Marie Malaika Boyer hobbled and bled on her first set of wooden legs. But
she had to get back to high school in Haiti after losing her limbs below the
knee at 16. Nothing would stop her.

Boyer, 27, who now lives in Stamford, got her artificial legs at St.
Vincent's Center for Handicapped Children in Port-au-Prince, which she said
is the only place in Haiti for prosthetics.

Now, years after receiving that first pair of dark-stained wood legs
complete with leather buckles, Boyer is in the United States scavenging for
fake fingers, arms, braces, socks and miscellaneous bolts and screws to send
to St.
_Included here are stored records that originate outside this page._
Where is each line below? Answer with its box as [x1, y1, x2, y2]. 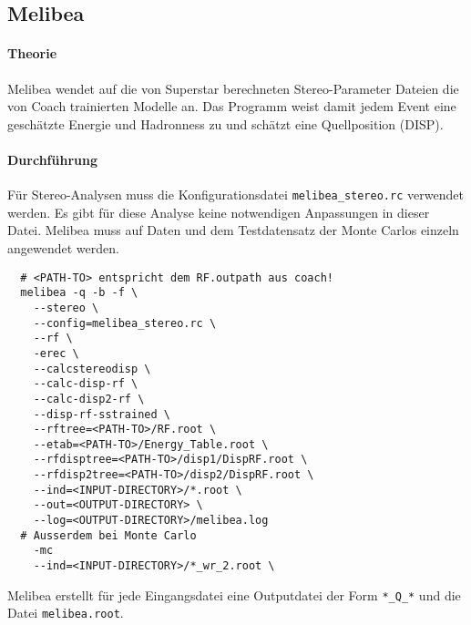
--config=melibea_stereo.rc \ [33, 316, 217, 330]
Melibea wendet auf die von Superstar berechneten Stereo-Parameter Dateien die [7, 78, 459, 97]
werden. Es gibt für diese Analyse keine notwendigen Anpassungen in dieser [7, 202, 430, 221]
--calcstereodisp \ [33, 362, 151, 375]
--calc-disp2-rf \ [33, 392, 145, 405]
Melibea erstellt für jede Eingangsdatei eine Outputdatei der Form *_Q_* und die [7, 585, 461, 604]
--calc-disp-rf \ [33, 377, 138, 391]
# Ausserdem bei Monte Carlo [20, 528, 197, 542]

Vincent's.

Mike Hoffmann of Hanger Prosthetics & Orthotics Inc. in Stamford gives Boyer
socks for amputees. The socks are overstock, outdated or the packaging is
yellowed and won't sell, he said. Specially designed socks are used by
amputees to prevent chafing against their prosthetics.

Hoffmann said no used prosthetics or parts may be resold in the United
States, even if the piece was never used and is in perfect condition.
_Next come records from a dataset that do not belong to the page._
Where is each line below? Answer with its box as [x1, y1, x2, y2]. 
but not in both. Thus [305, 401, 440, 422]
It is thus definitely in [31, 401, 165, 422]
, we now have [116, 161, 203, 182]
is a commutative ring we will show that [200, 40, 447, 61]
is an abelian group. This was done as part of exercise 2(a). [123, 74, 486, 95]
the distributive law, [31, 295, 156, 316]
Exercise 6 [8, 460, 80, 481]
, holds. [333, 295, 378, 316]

Boyer has made the most of that, and about twice a year, sends 50-gallon
drums filled with prosthetic pieces as part of the Malaika Boyer Foundation,
a nonprofit she established in 2000. That was a year after her arrival in
Connecticut.

Boyer travels to Haiti once a year to give seminars and talks in a country
that she said is intolerant of the handicapped.

"Once you are handicapped, it's like you are dead," she said. "Like you are
ignored. . . . It's something that's taboo. You just don't talk about it."
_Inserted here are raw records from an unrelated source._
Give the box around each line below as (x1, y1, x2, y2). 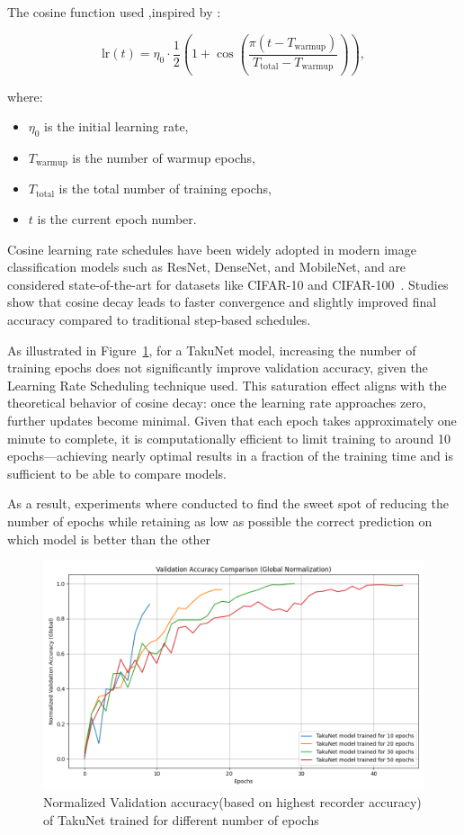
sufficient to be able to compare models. (7, 463, 227, 482)
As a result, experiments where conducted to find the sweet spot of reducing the (7, 494, 449, 513)
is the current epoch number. (37, 210, 197, 229)
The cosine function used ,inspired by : (7, 3, 221, 21)
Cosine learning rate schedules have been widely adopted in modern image (7, 239, 416, 258)
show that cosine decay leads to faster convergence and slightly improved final (7, 292, 437, 311)
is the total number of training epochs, (58, 179, 272, 198)
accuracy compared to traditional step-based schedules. (7, 310, 311, 328)

Tthe first handicapped person Boyer knew was herself. In 1995, she suffered
from migraine headaches. Her doctor prescribed vitamin E, which can be toxic
for some people.

After two pills, Boyer fell into a three-day coma. Scars grew on her arms
and legs and within a month, her legs were gangrenous. They were amputated 2
inches below the knee.

"I took it with a lot of courage," Boyer said. "I never looked back. I never
blamed somebody."

Boyer is modest and demure, yet she commands respect with her steady,
determined demeanor.

When she walks, it is impossible to tell that prosthetics are beneath her
long skirts.

Boyer is trying out her third pair of prosthetics. They have not been fitted
with silicone that will be her skin, and they look machine-like, a brace and
a shiny metal pole planted into a plastic foot.

After her arrival in the United States, Boyer graduated from Norwalk
Community College, and in December, from the University of Connecticut, with
majors in psychology and sociology. She received several thousands of
dollars in scholarships from Person-to-Person, a nonprofit social service
agency in Darien, and was a guest at the group's annual graduation party in
Darien last week.

Last week, Boyer interviewed with the state Department of Children and
Families in Norwalk for a position as a social worker.

At the event in a private back yard overlooking Holly Pond and Long Island
Sound, Boyer said she reaches Haitians here and abroad through church.

She said many Haitians resent helping the handicapped because most are so
poor. Boyer has the perspective of both sides because she was once not
handicapped. Her work, she hopes, will help them be more understanding.